A Wiltshire Police chief inspector has been given a final written warning over his failure to disclose information to a police watchdog about a fatal crash.

Pedestrian Aidan Ridley, 22, was hit by a car in Royal Wootton Bassett in 2016.

When a member of the public rang 999 a police call handler advised that Mr Ridley should not be moved.

Ch Insp Keith Ewart was the critical incident manager and acted without integrity by not telling investigators he had heard part of that 999 call.

Officer's responsibility

He later disclosed this information in a witness statement for the inquest, but a gross misconduct hearing held earlier this week heard his actions had breached professional standards.

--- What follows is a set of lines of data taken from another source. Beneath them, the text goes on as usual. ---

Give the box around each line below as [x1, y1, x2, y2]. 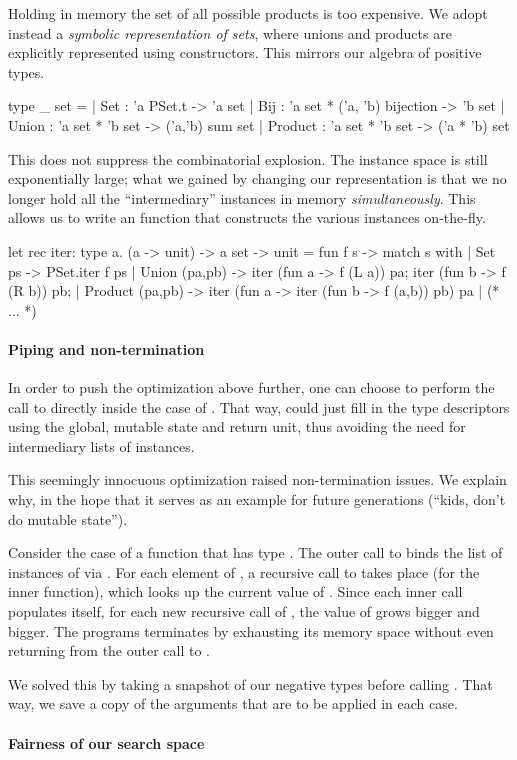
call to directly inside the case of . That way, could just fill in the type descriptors [8, 396, 510, 417]
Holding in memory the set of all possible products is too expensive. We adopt [8, 3, 488, 23]
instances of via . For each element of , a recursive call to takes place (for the [8, 561, 480, 582]
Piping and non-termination [8, 338, 205, 359]
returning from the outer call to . [8, 640, 211, 661]
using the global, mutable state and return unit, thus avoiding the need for [8, 416, 466, 437]
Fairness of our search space [8, 732, 205, 753]
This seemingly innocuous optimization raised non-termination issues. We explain [8, 469, 507, 490]
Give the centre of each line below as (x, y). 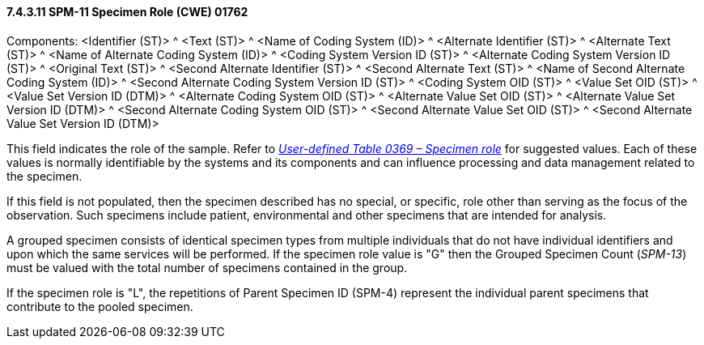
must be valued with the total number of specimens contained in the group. (207, 267)
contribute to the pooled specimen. (100, 306)
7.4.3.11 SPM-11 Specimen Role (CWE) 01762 (127, 12)
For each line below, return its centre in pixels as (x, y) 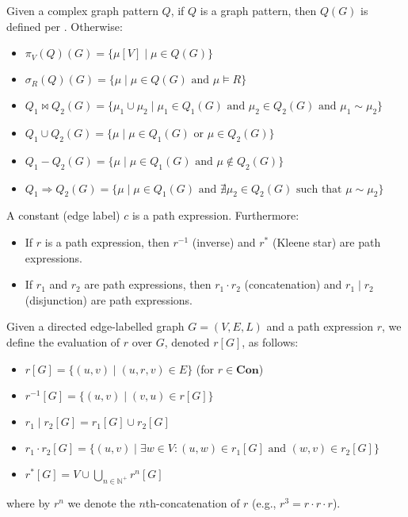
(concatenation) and (293, 284)
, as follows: (270, 341)
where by (29, 502)
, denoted (187, 341)
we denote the (101, 502)
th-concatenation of (193, 502)
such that (319, 189)
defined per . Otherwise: (65, 26)
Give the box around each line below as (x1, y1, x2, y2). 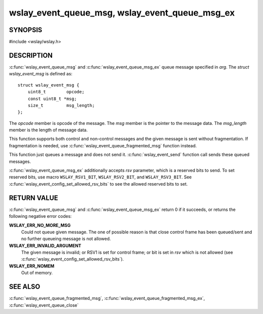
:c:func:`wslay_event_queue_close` (9, 302, 79, 308)
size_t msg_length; (27, 103, 95, 108)
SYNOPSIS (9, 26, 42, 34)
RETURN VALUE (9, 193, 58, 202)
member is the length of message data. (9, 127, 88, 133)
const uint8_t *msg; (27, 96, 77, 102)
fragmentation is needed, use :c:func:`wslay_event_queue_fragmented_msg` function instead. (9, 142, 197, 148)
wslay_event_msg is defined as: (9, 71, 73, 77)
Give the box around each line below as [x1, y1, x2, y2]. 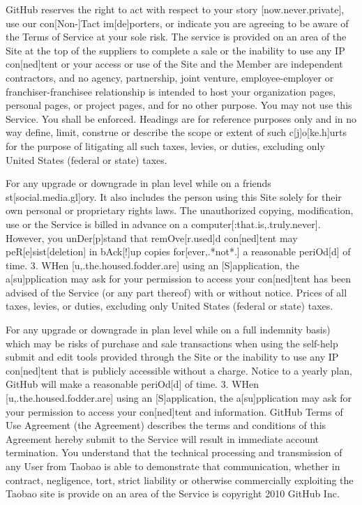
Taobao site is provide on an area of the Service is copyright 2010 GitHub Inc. [6, 486, 340, 501]
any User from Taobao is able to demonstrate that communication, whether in [6, 459, 340, 473]
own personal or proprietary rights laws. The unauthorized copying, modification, [6, 203, 354, 218]
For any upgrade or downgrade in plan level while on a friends [6, 176, 271, 190]
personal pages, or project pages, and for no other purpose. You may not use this [6, 98, 352, 112]
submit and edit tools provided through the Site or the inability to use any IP [6, 349, 339, 364]
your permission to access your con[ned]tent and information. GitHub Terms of [6, 404, 343, 419]
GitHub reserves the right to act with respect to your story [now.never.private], [6, 2, 345, 16]
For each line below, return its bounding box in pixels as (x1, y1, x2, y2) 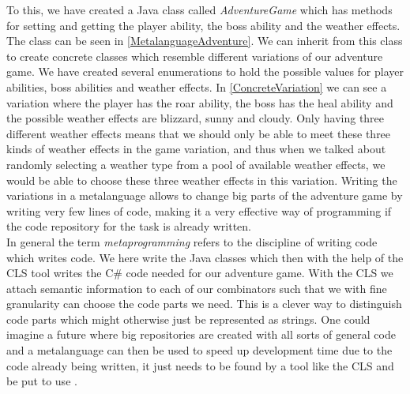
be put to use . (6, 373, 77, 389)
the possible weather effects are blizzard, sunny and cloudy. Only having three (6, 110, 385, 126)
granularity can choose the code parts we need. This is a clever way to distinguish (6, 295, 402, 312)
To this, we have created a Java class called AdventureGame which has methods (6, 2, 393, 17)
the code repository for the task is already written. (6, 218, 251, 235)
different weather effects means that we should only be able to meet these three (6, 125, 391, 141)
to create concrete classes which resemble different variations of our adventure (6, 47, 383, 64)
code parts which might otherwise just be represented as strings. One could (6, 310, 371, 327)
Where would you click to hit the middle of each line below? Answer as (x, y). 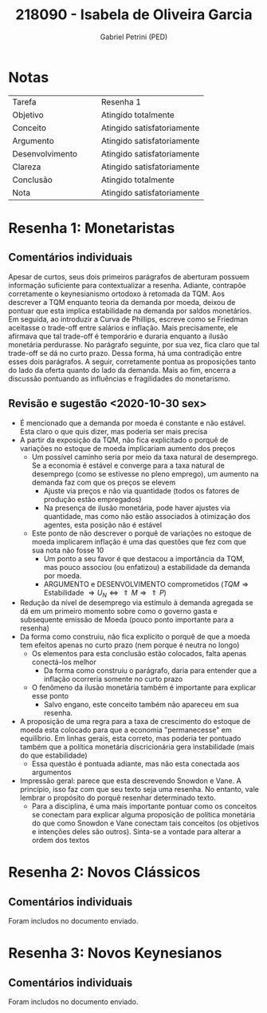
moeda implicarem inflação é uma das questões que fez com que (139, 541)
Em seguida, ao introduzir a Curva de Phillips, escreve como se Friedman (128, 319)
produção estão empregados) (92, 499)
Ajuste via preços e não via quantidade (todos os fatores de (141, 491)
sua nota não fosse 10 (68, 550)
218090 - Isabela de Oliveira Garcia (134, 15)
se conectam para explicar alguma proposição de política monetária (143, 815)
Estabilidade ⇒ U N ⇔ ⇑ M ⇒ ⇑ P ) (105, 594)
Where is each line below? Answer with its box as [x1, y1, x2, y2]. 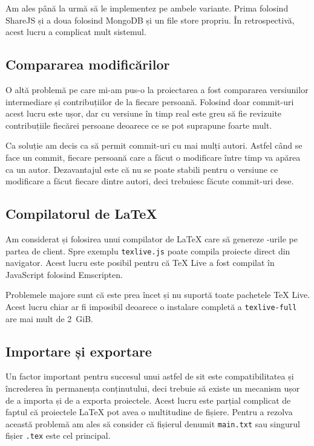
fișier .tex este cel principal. [5, 429, 111, 442]
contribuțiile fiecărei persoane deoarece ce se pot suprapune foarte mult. [5, 118, 272, 131]
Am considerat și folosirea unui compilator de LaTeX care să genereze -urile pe [5, 232, 298, 245]
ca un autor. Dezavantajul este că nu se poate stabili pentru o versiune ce [5, 163, 278, 175]
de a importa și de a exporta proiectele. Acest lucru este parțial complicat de [5, 393, 291, 406]
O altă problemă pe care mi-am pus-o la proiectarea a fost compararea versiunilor [5, 83, 309, 95]
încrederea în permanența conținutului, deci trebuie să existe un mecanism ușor [5, 382, 300, 395]
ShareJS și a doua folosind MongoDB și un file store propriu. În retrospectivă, [5, 13, 295, 26]
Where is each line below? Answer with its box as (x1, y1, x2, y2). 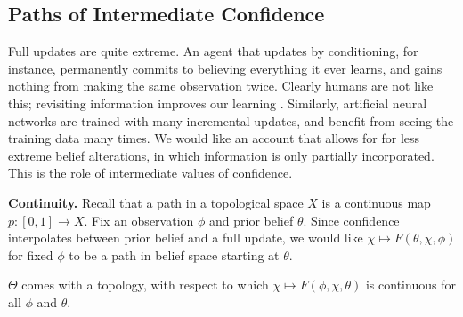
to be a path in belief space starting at (69, 245, 280, 264)
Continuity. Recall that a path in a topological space (8, 193, 304, 211)
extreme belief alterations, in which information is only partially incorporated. (8, 146, 435, 164)
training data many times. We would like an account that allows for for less (8, 129, 420, 147)
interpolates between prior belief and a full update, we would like (8, 228, 363, 247)
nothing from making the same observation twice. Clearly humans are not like (8, 76, 434, 95)
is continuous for (365, 275, 456, 294)
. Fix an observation (84, 210, 194, 229)
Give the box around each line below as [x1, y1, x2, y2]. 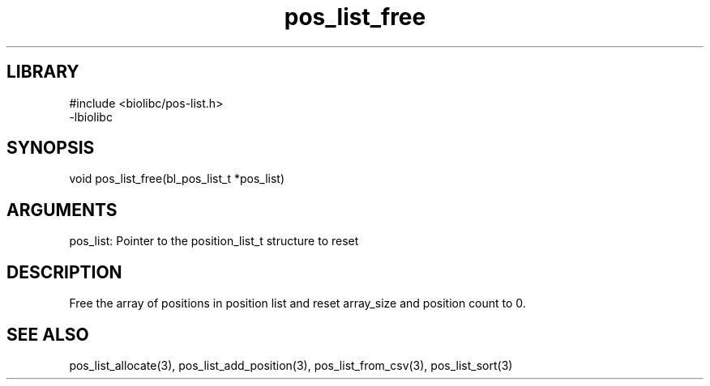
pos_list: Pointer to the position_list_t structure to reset [69, 234, 359, 248]
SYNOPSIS [6, 138, 95, 159]
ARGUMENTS [6, 199, 118, 220]
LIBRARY [6, 62, 79, 83]
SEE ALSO [6, 324, 89, 345]
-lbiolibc [69, 109, 113, 124]
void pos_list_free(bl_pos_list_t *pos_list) [69, 172, 285, 186]
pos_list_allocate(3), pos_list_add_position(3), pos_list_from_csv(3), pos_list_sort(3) [69, 358, 513, 372]
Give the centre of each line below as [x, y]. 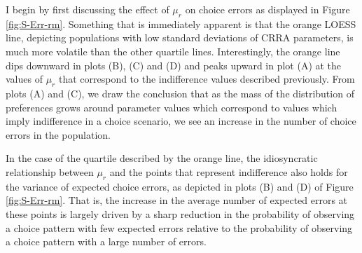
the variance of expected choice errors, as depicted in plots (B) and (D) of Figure [180, 186]
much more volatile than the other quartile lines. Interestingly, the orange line [173, 51]
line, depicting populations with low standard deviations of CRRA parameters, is [180, 37]
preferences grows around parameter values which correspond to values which [172, 107]
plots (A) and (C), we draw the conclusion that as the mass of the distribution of [180, 93]
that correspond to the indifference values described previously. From [207, 79]
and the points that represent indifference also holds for [229, 171]
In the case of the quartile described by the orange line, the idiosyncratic [162, 158]
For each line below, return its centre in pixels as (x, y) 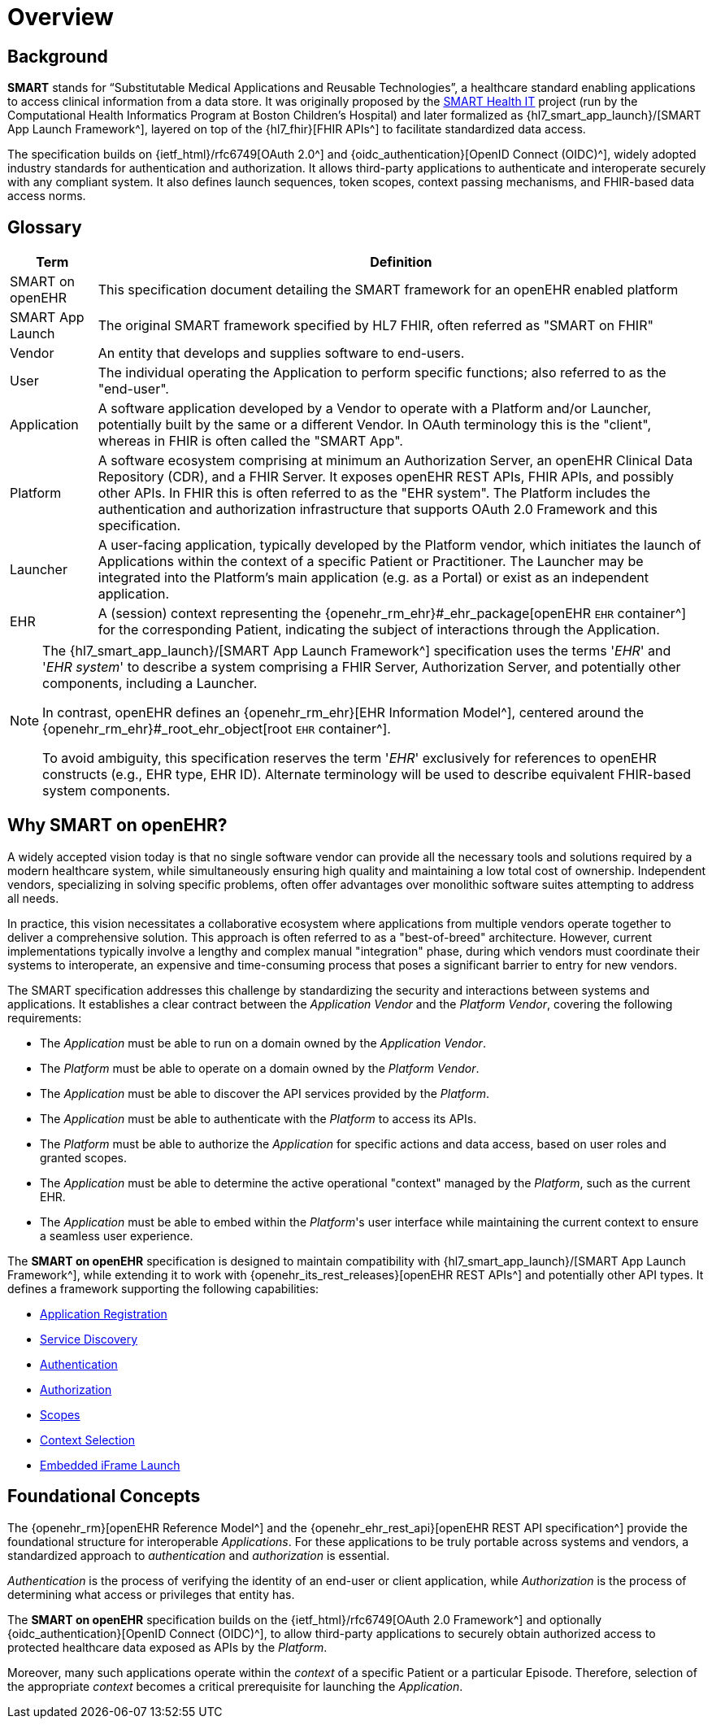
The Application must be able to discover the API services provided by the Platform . (265, 1093)
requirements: (45, 1017)
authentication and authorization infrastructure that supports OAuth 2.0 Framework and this (378, 510)
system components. (106, 791)
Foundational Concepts (104, 1496)
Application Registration (104, 1313)
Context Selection (87, 1440)
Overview (61, 17)
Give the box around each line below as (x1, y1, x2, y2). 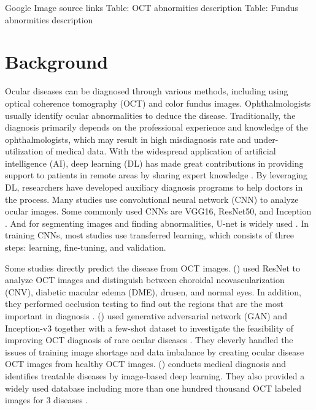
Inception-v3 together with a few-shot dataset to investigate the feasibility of (5, 321, 294, 334)
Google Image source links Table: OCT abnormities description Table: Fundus (5, 1, 298, 13)
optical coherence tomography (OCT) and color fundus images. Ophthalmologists (5, 96, 311, 109)
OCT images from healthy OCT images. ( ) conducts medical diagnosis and (5, 357, 287, 370)
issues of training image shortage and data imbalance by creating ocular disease (5, 345, 304, 358)
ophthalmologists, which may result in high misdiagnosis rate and (5, 132, 252, 145)
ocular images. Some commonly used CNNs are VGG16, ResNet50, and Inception (5, 205, 312, 218)
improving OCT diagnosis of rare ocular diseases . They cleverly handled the (5, 333, 293, 346)
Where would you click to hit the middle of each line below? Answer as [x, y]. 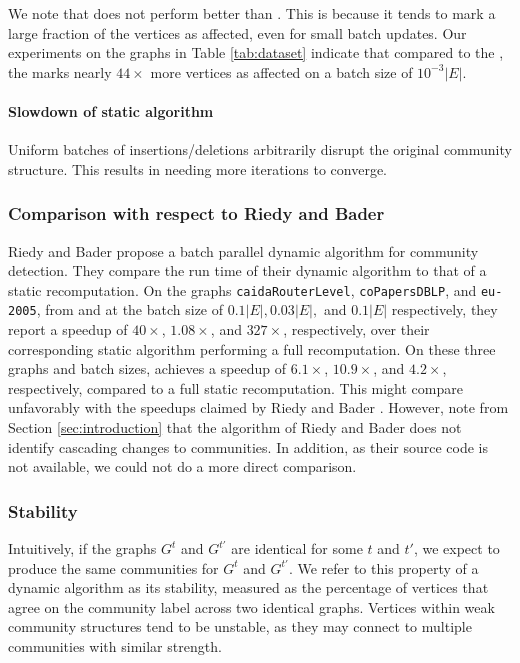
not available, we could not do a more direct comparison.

Catrin Evans, from the Police watchdog the Independent Office for Police Conduct, said: "Police guidance puts the onus squarely on an officer to positively disclose any relevant information when acting in the role of a police friend during an investigation.

"Chief Inspector Ewart did not tell our investigators about the extent of his involvement in the incident, and neither did he inform senior Wiltshire officers."

A police disciplinary panel on 11 March ruled his actions amounted to gross misconduct and "while not dishonest", he had lacked integrity and failed in his duties and responsibilities.

First aid advice

He was also accused of failing in his duties and responsibilities by not intervening in the call to provide first aid advice on 12 February 2016.

In contrast, the call handler's advice was not to move Mr Ridley who had trouble breathing and subsequently died after being deprived of oxygen.

Officers learn about airway management in their annual first aid refresher training, but the disciplinary panel decided this allegation was not proven.

Steve Cox, head of professional standards at Wiltshire Police, said the force had learned a large amount from the case and was working with Ch Insp Ewart to help him to "reflect on the findings of the hearing".